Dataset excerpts
• • • •

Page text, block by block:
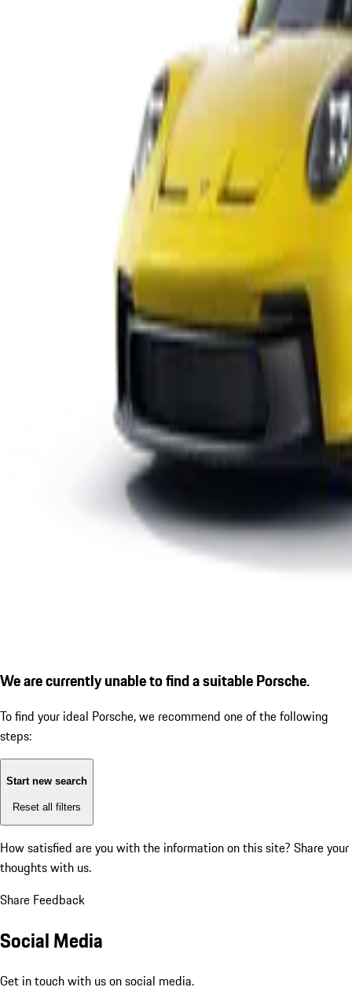
We are currently unable to find a suitable Porsche.
To find your ideal Porsche, we recommend one of the following
steps:
Start new search
Reset all filters
How satisfied are you with the information on this site? Share your
thoughts with us.
Share Feedback
Social Media
Get in touch with us on social media.
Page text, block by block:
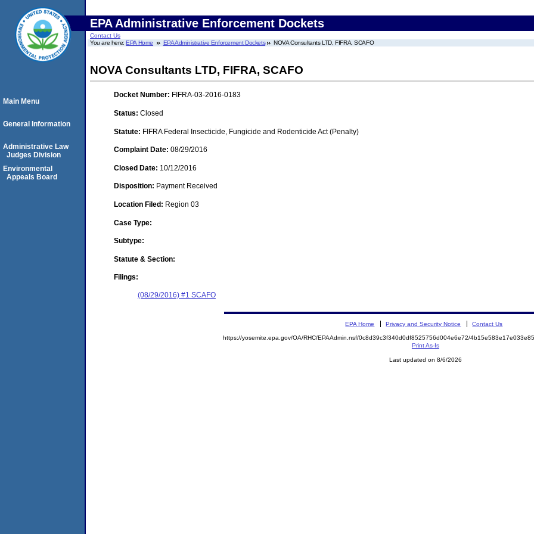
EPA Administrative Enforcement Dockets
Contact Us
You are here:EPA Home EPA Administrative Enforcement Dockets NOVA Consultants LTD, FIFRA, SCAFO
NOVA Consultants LTD, FIFRA, SCAFO
Docket Number: FIFRA-03-2016-0183
Status: Closed
Statute: FIFRA Federal Insecticide, Fungicide and Rodenticide Act (Penalty)
Complaint Date: 08/29/2016
Closed Date: 10/12/2016
Disposition: Payment Received
Location Filed: Region 03
Case Type:
Subtype:
Statute & Section:
Filings:
(08/29/2016) #1 SCAFO
Main Menu
General Information
Administrative Law
Judges Division
Environmental
Appeals Board
EPA Home Privacy and Security Notice Contact Us
https://yosemite.epa.gov/OA/RHC/EPAAdmin.nsf/0c8d39c3f340d0df8525756d004e6e72/
Print As-Is
Last updated on 8/6/2026
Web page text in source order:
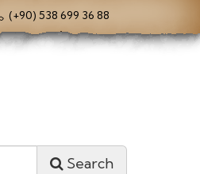
(+90) 538 699 36 88
Search
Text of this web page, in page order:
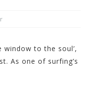
window to the soul’,
As one of surfing’s
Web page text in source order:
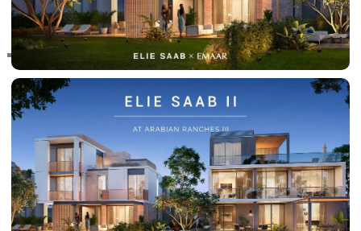
RAS AL KHAIMAH
COMMUNITIES
TRENDING COMMUNITIES & AREAS
BY DAMAC
DAMAC ISLANDS 2
DAMAC RIVERSIDE
DAMAC HILLS 2
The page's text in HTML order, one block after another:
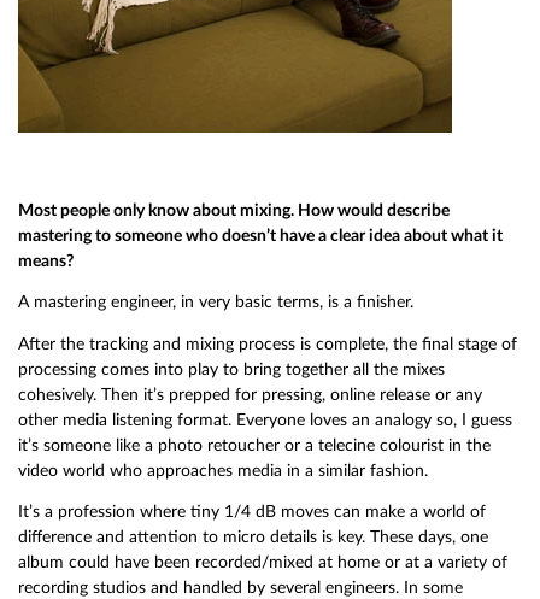
Most people only know about mixing. How would describe
mastering to someone who doesn’t have a clear idea about what it
means?
A mastering engineer, in very basic terms, is a finisher.
After the tracking and mixing process is complete, the final stage of
processing comes into play to bring together all the mixes
cohesively. Then it’s prepped for pressing, online release or any
other media listening format. Everyone loves an analogy so, I guess
it’s someone like a photo retoucher or a telecine colourist in the
video world who approaches media in a similar fashion.
It’s a profession where tiny 1/4 dB moves can make a world of
difference and attention to micro details is key. These days, one
album could have been recorded/mixed at home or at a variety of
recording studios and handled by several engineers. In some

• • • •

Drop the images and quote the entries word for word.

## Answer to the problem
Page text, block by block:
We are currently unable to find a suitable Porsche.
To find your ideal Porsche, we recommend one of the following
steps:
Start new search
Reset all filters
How satisfied are you with the information on this site? Share your
thoughts with us.
Share Feedback
Social Media
Get in touch with us on social media.
Page text, block by block:
EPA Administrative Enforcement Dockets
Contact Us
You are here:EPA Home EPA Administrative Enforcement Dockets NOVA Consultants LTD, FIFRA, SCAFO
NOVA Consultants LTD, FIFRA, SCAFO
Docket Number: FIFRA-03-2016-0183
Status: Closed
Statute: FIFRA Federal Insecticide, Fungicide and Rodenticide Act (Penalty)
Complaint Date: 08/29/2016
Closed Date: 10/12/2016
Disposition: Payment Received
Location Filed: Region 03
Case Type:
Subtype:
Statute & Section:
Filings:
(08/29/2016) #1 SCAFO
Main Menu
General Information
Administrative Law
Judges Division
Environmental
Appeals Board
EPA Home Privacy and Security Notice Contact Us
https://yosemite.epa.gov/OA/RHC/EPAAdmin.nsf/0c8d39c3f340d0df8525756d004e6e72/
Print As-Is
Last updated on 8/6/2026
Web page text in source order:
(+90) 538 699 36 88
Search
Text of this web page, in page order:
window to the soul’,
As one of surfing’s
Web page text in source order:
RAS AL KHAIMAH
COMMUNITIES
TRENDING COMMUNITIES & AREAS
BY DAMAC
DAMAC ISLANDS 2
DAMAC RIVERSIDE
DAMAC HILLS 2
The page's text in HTML order, one block after another:
Most people only know about mixing. How would describe
mastering to someone who doesn’t have a clear idea about what it
means?
A mastering engineer, in very basic terms, is a finisher.
After the tracking and mixing process is complete, the final stage of
processing comes into play to bring together all the mixes
cohesively. Then it’s prepped for pressing, online release or any
other media listening format. Everyone loves an analogy so, I guess
it’s someone like a photo retoucher or a telecine colourist in the
video world who approaches media in a similar fashion.
It’s a profession where tiny 1/4 dB moves can make a world of
difference and attention to micro details is key. These days, one
album could have been recorded/mixed at home or at a variety of
recording studios and handled by several engineers. In some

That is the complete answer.